| Required work |
With the pictures left aside, write out the entries that follow exactly.

#### Extracted information ####

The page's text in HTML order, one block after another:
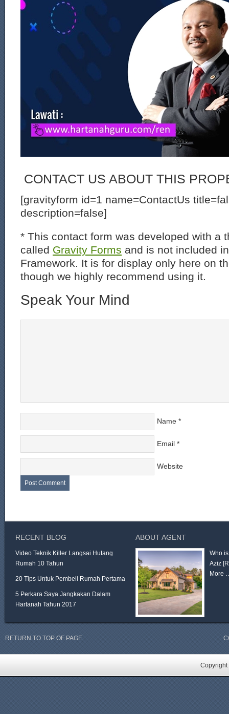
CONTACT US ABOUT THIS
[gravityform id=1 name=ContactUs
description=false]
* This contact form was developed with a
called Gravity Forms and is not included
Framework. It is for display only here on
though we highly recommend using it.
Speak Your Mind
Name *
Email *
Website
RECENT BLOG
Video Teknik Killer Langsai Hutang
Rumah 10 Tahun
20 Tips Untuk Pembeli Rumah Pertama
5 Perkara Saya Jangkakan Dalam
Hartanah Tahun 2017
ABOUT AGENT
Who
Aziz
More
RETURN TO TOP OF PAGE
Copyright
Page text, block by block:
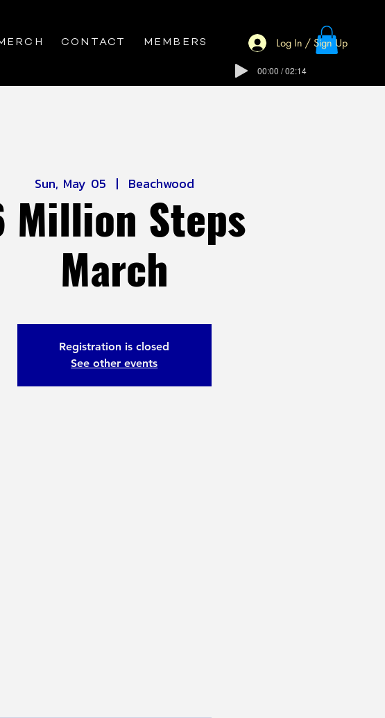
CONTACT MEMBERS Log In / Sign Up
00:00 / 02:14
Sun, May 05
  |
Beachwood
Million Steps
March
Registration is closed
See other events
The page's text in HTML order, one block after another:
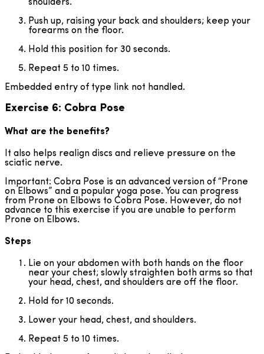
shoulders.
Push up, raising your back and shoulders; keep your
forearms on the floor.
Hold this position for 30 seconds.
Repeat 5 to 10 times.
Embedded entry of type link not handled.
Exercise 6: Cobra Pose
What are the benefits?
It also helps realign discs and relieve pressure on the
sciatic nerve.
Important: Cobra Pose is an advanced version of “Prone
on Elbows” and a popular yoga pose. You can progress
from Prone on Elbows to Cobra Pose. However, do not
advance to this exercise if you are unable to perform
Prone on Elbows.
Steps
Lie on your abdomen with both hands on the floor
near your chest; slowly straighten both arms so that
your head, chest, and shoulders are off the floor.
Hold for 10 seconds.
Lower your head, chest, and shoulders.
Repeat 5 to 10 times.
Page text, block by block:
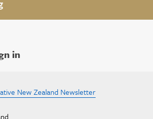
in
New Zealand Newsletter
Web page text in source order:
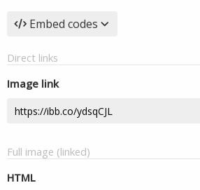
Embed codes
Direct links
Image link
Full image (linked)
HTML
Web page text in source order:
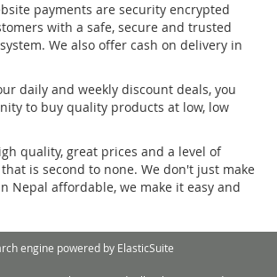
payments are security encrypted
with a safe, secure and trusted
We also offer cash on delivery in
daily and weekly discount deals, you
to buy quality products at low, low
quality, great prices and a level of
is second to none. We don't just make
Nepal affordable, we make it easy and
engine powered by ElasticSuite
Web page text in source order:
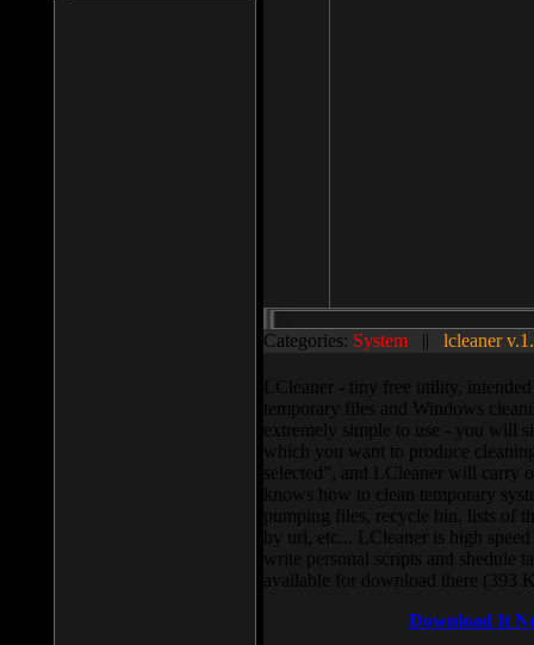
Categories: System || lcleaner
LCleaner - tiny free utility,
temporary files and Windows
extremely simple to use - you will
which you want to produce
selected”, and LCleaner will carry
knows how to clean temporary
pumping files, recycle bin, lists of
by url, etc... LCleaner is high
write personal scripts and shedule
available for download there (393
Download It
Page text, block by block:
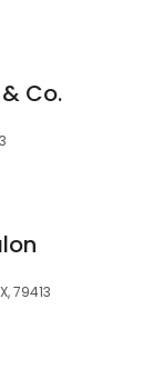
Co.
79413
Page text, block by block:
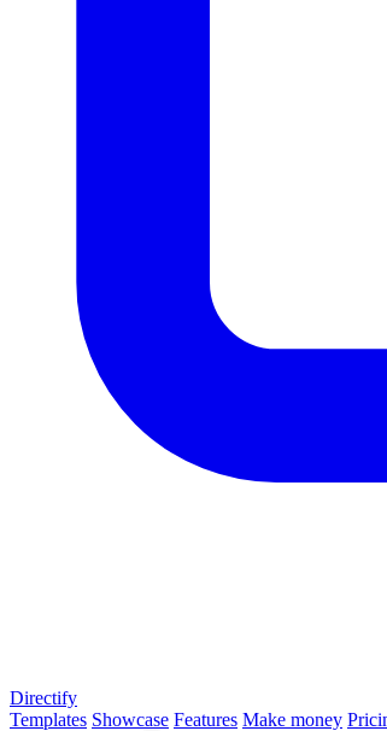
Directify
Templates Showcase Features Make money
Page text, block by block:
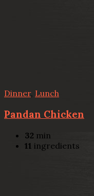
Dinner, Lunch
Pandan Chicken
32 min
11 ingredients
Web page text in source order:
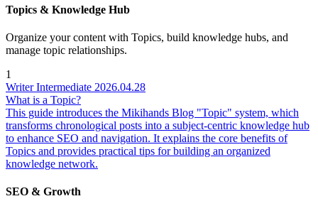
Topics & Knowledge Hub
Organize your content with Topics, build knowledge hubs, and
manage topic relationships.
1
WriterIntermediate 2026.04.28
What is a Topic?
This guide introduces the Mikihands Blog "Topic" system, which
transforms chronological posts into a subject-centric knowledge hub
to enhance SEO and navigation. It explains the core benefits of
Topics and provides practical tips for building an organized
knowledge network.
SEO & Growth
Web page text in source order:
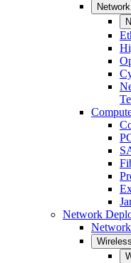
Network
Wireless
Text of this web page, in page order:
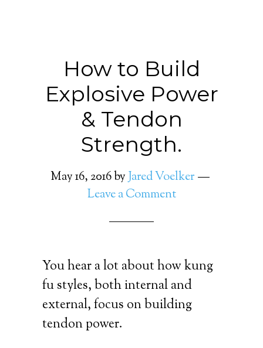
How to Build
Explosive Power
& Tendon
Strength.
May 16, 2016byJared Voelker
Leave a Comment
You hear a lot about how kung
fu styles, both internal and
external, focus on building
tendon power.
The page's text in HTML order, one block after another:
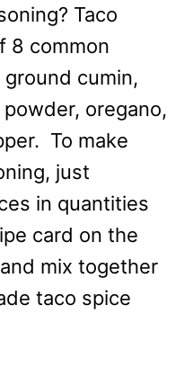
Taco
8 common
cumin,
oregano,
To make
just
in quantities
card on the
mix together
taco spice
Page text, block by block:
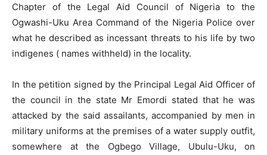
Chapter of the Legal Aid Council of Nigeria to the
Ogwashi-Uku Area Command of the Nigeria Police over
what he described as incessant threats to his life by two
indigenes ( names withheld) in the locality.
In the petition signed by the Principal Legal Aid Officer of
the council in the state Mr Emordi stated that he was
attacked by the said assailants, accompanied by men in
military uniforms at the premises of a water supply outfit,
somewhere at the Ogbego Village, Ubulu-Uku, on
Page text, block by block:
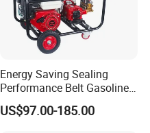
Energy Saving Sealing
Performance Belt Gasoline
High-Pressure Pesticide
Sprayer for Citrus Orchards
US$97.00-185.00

####

| Result for this task |
The page's text in HTML order, one block after another:
CONTACT US ABOUT THIS
[gravityform id=1 name=ContactUs
description=false]
* This contact form was developed with a
called Gravity Forms and is not included
Framework. It is for display only here on
though we highly recommend using it.
Speak Your Mind
Name *
Email *
Website
RECENT BLOG
Video Teknik Killer Langsai Hutang
Rumah 10 Tahun
20 Tips Untuk Pembeli Rumah Pertama
5 Perkara Saya Jangkakan Dalam
Hartanah Tahun 2017
ABOUT AGENT
Who
Aziz
More
RETURN TO TOP OF PAGE
Copyright
Page text, block by block:
CONTACT MEMBERS Log In / Sign Up
00:00 / 02:14
Sun, May 05
  |
Beachwood
Million Steps
March
Registration is closed
See other events
The page's text in HTML order, one block after another:
shoulders.
Push up, raising your back and shoulders; keep your
forearms on the floor.
Hold this position for 30 seconds.
Repeat 5 to 10 times.
Embedded entry of type link not handled.
Exercise 6: Cobra Pose
What are the benefits?
It also helps realign discs and relieve pressure on the
sciatic nerve.
Important: Cobra Pose is an advanced version of “Prone
on Elbows” and a popular yoga pose. You can progress
from Prone on Elbows to Cobra Pose. However, do not
advance to this exercise if you are unable to perform
Prone on Elbows.
Steps
Lie on your abdomen with both hands on the floor
near your chest; slowly straighten both arms so that
your head, chest, and shoulders are off the floor.
Hold for 10 seconds.
Lower your head, chest, and shoulders.
Repeat 5 to 10 times.
Page text, block by block:
in
New Zealand Newsletter
Web page text in source order:
Embed codes
Direct links
Image link
Full image (linked)
HTML
Web page text in source order:
payments are security encrypted
with a safe, secure and trusted
We also offer cash on delivery in
daily and weekly discount deals, you
to buy quality products at low, low
quality, great prices and a level of
is second to none. We don't just make
Nepal affordable, we make it easy and
engine powered by ElasticSuite
Web page text in source order:
Categories: System || lcleaner
LCleaner - tiny free utility,
temporary files and Windows
extremely simple to use - you will
which you want to produce
selected”, and LCleaner will carry
knows how to clean temporary
pumping files, recycle bin, lists of
by url, etc... LCleaner is high
write personal scripts and shedule
available for download there (393
Download It
Page text, block by block:
Co.
79413
Page text, block by block:
Directify
Templates Showcase Features Make money
Page text, block by block:
Dinner, Lunch
Pandan Chicken
32 min
11 ingredients
Web page text in source order:
Topics & Knowledge Hub
Organize your content with Topics, build knowledge hubs, and
manage topic relationships.
1
WriterIntermediate 2026.04.28
What is a Topic?
This guide introduces the Mikihands Blog "Topic" system, which
transforms chronological posts into a subject-centric knowledge hub
to enhance SEO and navigation. It explains the core benefits of
Topics and provides practical tips for building an organized
knowledge network.
SEO & Growth
Web page text in source order:
Network
Wireless
Text of this web page, in page order:
How to Build
Explosive Power
& Tendon
Strength.
May 16, 2016byJared Voelker
Leave a Comment
You hear a lot about how kung
fu styles, both internal and
external, focus on building
tendon power.
The page's text in HTML order, one block after another:
Taco
8 common
cumin,
oregano,
To make
just
in quantities
card on the
mix together
taco spice
Page text, block by block:
Chapter of the Legal Aid Council of Nigeria to the
Ogwashi-Uku Area Command of the Nigeria Police over
what he described as incessant threats to his life by two
indigenes ( names withheld) in the locality.
In the petition signed by the Principal Legal Aid Officer of
the council in the state Mr Emordi stated that he was
attacked by the said assailants, accompanied by men in
military uniforms at the premises of a water supply outfit,
somewhere at the Ogbego Village, Ubulu-Uku, on
Page text, block by block:
Energy Saving Sealing
Performance Belt Gasoline
High-Pressure Pesticide
Sprayer for Citrus Orchards
US$97.00-185.00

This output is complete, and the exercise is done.